Her mother huffed impatiently. “Really, Olivia. Why can’t you be reasonable just this once?”

“Because I’m not a wuss, that’s why, and because I don’t go back on my word, and,” she continued, her voice rising to match her irritation, “because I’d rather walk the plank—naked—than give that sneaky devil the satisfaction of seeing me shave my head in public.”

A snicker from behind was Olivia’s first clue someone had walked in without her hearing and was standing close enough to hear every word she said.

She whispered, “Love you. Gotta go,” and swiveled around to hang up the phone and grab the day’s schedule book.

“Sorry to keep you waiting,” she said, plastering her best receptionist smile in place as she looked up—way up—and straight into a pair of dark, deep-set gray eyes she’d seen only once before and would not soon forget.

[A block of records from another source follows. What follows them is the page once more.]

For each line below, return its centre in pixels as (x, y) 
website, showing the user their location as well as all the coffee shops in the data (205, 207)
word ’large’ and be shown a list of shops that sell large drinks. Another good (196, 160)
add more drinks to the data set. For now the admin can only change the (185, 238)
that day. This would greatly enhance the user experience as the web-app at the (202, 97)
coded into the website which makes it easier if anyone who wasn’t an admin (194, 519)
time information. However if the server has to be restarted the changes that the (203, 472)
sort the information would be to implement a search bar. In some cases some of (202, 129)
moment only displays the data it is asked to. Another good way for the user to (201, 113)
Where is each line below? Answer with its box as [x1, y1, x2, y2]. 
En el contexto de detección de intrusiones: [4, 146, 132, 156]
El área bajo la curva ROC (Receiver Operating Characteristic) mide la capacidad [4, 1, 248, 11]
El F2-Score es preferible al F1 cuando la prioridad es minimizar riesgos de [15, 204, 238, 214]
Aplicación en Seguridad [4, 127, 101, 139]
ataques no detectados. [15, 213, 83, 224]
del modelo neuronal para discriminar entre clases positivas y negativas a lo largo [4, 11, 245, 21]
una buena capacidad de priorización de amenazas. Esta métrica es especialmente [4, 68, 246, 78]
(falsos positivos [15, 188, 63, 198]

“Because he grabbed my butt,” she’d told her mother. “Because the other men all laughed,” she’d told her. What she hadn’t told her was how the man hadn’t even flinched when she tossed the coffee at him, and how his dark, unsmiling gaze had caught and held hers for what seemed like forever, until it was somehow understood between them that he was good and ready to look away, and let her do the same. She also hadn’t mentioned how, with the front of his shirt and faded jeans soaked with coffee, he had paid for his breakfast, laid a five-dollar tip on the table and walked out…all without saying a word.

His absolute control had unsettled her in a way his insolence couldn’t possibly. She was an old hand at dealing with unwanted male attention. She was not, however, accustomed to allowing a man to throw her off balance. And she didn’t like it. The fact that he was some hick from Danby made it more maddening. As soon as she’d handed in her apron, she had put him out of her mind. Or tried to at least.

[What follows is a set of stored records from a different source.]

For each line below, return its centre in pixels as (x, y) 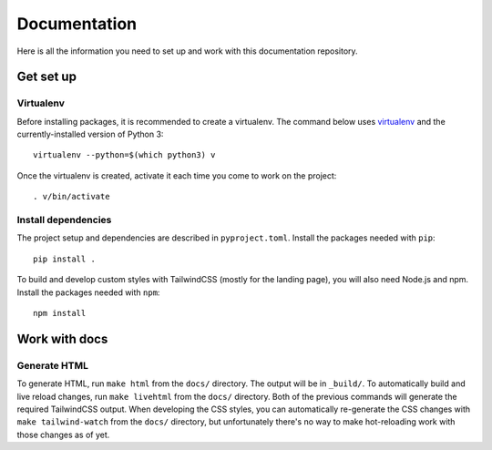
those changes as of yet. (63, 435)
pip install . (64, 259)
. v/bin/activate (72, 197)
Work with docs (62, 338)
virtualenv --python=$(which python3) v (124, 155)
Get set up (47, 77)
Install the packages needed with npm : (88, 292)
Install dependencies (64, 220)

“Well, well,” he murmured finally, the sardonic slant of his mouth leaving no doubt he remembered their last meeting as vividly as she did.

How much of her phone conversation had he overheard? Probably too much, given her recent streak of things going from bad to worse. She waited for him to speak first, but he was preoccupied with studying her, his hooded gaze cool and utterly unfathomable. The rest of him, on the other hand, was easy to read.

He was a big man, not heavy, just big—tall and broad-shouldered and solidly muscled. His face was suntanned, suggesting he worked outdoors. His scraped knuckles and rough hands told Olivia he worked with those hands and worked hard. A glance at the dark-brown hair curling around his ears and collar and she knew there were lots of things he’d rather do with his time than sit in a barber’s chair. She had a hunch he didn’t like sitting around of any kind.

His mouth was generous enough to be intriguing, his cheekbones high, his jaw solid…and stubborn. She supposed the town’s female population considered him quite handsome, in that primitive, diamond-in-the-rough way some women found irresistible. Personally, she’d never understood the appeal of a “fixer-upper,” in houses or men.

What she found most revealing about him, however, was something more subtle than the rest. Actually, it was two things. The way he moved and the way he was still. This, she decided, was a man totally and unmistakably at ease in his own skin. It was the sort of intrinsic confidence you couldn’t buy. If you could, most of the men she knew would have it. It also wasn’t easily cultivated. Few people cared to turn over rocks inside themselves; fewer still could come to terms with what they were and were not.

Of course, the fact that this particular man was so self-accepting indicated he was also an appallingly bad judge of character.

While she was taking stock of him, he continued to look at her long and hard. Knock yourself out, thought Olivia, buoyed by her own rush of confidence. This was familiar ground. Stares and admiring male glances were a fact of life. Also a fact of life was her skill at keeping hormone-driven responses in check, even when the man had other ideas.